** Opening DATA PROVIDED block **
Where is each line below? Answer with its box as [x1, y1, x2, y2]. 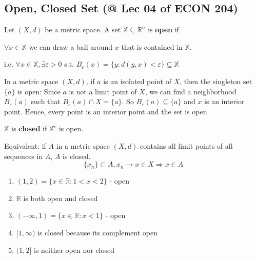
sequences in [4, 150, 43, 161]
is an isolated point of [103, 75, 171, 86]
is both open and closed [23, 192, 98, 203]
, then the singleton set [180, 75, 252, 86]
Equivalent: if [4, 140, 46, 151]
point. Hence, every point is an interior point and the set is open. [4, 106, 209, 116]
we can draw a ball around [29, 41, 113, 52]
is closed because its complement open [37, 227, 158, 237]
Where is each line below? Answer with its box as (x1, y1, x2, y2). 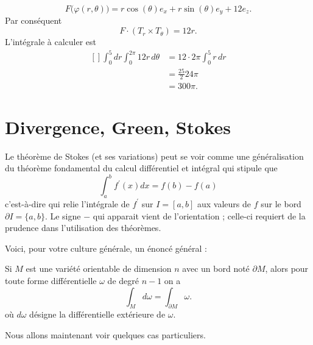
** Closing DATA PROVIDED block **
■ **THE TASK**: Would you output, word for word, only the lines running from the line with "sequences in [4, 150, 43, 161]" to the end of the listing above, both ends included, with no pictures?

■ **TASK OUTPUT**:
sequences in [4, 150, 43, 161]
is an isolated point of [103, 75, 171, 86]
is both open and closed [23, 192, 98, 203]
, then the singleton set [180, 75, 252, 86]
Equivalent: if [4, 140, 46, 151]
point. Hence, every point is an interior point and the set is open. [4, 106, 209, 116]
we can draw a ball around [29, 41, 113, 52]
is closed because its complement open [37, 227, 158, 237]
Where is each line below? Answer with its box as (x1, y1, x2, y2). 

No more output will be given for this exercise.